1) O que é a eletroforese?
Eletroforese é o movimento de partículas dispersas em um fluido sob a influência de
um campo elétrico. Em áreas como a biologia molecular, é uma técnica usada para análise de
DNA ou RNA, separando as moléculas por tamanho.
Normalmente, o DNA passa por um processamento antes de se realizar a eletroforese,
sendo fragmentado em pedaços menores. Os fragmentos são imersos em um gel, tipicamente
de agarose ou poliacrilamida, e corantes fluorescentes são aplicados para visualização.

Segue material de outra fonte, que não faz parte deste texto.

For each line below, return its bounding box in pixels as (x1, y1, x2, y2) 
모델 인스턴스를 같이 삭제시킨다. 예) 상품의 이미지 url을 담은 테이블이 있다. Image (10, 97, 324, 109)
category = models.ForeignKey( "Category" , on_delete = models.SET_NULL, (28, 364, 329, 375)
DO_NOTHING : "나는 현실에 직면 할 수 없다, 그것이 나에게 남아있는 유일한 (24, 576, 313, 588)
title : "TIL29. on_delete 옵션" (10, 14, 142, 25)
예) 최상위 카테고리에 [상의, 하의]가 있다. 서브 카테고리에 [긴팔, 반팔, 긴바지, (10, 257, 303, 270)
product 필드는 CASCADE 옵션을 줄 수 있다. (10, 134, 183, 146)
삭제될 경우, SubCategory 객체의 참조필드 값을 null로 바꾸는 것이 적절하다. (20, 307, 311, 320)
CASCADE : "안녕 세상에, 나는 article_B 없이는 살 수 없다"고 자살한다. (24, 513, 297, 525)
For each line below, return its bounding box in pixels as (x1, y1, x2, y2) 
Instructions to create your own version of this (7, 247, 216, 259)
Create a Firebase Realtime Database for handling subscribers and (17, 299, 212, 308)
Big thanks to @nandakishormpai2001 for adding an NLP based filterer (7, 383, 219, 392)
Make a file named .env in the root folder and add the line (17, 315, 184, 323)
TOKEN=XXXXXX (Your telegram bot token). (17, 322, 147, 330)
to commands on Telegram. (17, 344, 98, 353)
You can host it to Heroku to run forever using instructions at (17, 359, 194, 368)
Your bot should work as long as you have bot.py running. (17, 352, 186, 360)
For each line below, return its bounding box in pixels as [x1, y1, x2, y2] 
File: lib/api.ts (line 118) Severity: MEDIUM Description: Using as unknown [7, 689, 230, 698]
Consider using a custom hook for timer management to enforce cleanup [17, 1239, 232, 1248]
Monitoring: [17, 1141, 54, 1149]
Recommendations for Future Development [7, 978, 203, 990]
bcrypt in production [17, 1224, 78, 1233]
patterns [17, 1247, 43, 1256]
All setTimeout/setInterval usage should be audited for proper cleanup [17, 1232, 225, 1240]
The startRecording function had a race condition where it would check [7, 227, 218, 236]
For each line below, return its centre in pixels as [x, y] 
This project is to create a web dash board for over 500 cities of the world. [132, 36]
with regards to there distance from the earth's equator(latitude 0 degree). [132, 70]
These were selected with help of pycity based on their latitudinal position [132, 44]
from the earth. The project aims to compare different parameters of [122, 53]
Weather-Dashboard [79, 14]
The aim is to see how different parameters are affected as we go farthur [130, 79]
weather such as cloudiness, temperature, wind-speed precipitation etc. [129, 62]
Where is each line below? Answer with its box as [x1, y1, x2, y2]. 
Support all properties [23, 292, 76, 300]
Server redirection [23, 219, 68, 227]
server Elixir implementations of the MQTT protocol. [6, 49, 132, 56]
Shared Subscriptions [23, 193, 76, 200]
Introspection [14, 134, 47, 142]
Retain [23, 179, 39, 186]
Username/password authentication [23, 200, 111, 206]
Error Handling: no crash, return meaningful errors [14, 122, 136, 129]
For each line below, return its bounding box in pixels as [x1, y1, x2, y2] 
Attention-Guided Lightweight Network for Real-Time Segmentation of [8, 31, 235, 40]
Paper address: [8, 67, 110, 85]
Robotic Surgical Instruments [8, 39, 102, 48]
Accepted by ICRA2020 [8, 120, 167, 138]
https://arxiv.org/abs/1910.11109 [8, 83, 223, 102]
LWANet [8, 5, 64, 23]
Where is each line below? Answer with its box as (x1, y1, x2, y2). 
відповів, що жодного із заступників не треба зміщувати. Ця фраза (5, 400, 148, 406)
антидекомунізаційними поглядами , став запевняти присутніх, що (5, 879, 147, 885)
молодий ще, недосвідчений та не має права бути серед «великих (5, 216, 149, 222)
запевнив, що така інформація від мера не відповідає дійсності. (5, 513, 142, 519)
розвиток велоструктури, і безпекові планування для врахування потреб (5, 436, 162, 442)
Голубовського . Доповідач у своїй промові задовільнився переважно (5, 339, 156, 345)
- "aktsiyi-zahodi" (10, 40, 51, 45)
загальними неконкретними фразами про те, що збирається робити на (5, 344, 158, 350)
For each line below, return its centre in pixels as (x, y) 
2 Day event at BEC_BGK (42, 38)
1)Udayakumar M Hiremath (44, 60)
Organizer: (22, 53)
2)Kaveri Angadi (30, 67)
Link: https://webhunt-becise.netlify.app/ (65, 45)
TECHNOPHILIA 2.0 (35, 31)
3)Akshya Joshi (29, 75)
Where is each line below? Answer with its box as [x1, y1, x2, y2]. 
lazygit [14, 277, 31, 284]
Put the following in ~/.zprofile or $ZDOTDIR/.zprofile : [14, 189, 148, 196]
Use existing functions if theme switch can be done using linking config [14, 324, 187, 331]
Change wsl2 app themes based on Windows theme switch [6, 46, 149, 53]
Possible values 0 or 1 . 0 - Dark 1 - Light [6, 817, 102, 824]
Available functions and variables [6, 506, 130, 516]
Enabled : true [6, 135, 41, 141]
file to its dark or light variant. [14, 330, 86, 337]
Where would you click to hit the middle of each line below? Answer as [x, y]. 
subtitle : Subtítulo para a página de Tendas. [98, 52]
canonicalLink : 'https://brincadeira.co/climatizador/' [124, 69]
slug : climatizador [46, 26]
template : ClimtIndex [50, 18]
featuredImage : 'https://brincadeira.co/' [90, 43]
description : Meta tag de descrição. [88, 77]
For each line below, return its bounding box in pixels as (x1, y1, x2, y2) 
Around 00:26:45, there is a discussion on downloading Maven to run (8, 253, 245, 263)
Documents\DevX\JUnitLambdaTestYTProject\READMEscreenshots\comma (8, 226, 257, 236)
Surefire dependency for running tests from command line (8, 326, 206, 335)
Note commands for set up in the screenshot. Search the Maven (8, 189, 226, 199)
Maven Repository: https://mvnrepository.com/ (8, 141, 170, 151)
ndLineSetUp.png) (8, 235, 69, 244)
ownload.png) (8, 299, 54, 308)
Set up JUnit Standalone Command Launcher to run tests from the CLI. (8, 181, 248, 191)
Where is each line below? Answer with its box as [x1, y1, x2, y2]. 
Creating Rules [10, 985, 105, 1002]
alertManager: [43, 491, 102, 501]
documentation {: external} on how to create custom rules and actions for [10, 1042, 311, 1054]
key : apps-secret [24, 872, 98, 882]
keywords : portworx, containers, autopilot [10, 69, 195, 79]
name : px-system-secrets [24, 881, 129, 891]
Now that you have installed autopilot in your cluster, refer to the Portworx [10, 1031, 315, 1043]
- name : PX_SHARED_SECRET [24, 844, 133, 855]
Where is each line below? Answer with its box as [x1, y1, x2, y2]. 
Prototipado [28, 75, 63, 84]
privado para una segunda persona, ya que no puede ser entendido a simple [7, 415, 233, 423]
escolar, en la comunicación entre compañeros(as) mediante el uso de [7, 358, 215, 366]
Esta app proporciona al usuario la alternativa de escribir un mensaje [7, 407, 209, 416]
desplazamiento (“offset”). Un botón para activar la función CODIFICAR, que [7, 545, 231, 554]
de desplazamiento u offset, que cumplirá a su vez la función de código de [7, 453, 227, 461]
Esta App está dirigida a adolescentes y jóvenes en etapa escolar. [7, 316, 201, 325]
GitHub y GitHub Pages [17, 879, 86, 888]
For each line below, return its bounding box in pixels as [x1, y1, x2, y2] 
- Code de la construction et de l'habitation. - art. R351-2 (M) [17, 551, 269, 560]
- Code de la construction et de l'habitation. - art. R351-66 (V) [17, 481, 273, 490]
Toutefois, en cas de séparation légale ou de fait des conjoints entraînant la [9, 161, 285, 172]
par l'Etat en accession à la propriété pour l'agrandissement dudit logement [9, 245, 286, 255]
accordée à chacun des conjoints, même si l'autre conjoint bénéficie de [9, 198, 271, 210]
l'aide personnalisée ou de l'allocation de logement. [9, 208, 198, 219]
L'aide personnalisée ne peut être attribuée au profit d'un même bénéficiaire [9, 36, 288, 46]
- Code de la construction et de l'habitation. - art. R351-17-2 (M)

Quando se aplica um campo elétrico uniforme, ácidos nucleicos migram em direção ao pólo
positivo, pois possuem carga resultante negativa. Moléculas maiores viajam menos, pois
sofrem mais resistência do gel.
Ao final do processo, se observam bandas fluorescentes a diferentes distâncias ao
longo da placa de gel, cada uma composta por um conjunto de moléculas de DNA de mesmo
tamanho. Esse padrão pode ser comparado a marcadores moleculares padronizados para se
determinar a qual peso molecular cada banda corresponde. Bandas mais óbvias e intensas
indicam maior presença de material genético.

2) Histórico da eletroforese
As bases da eletroforese têm sua origem a partir dos estudos do bioquímico alemão
Leonor Michaelis, no ano de 1909, quando ele notou que proteínas ao serem submetidas a um
campo elétrico se moviam. Sendo assim, chegou à conclusão de que seria possível realizar a
separação dessas moléculas em frações menores.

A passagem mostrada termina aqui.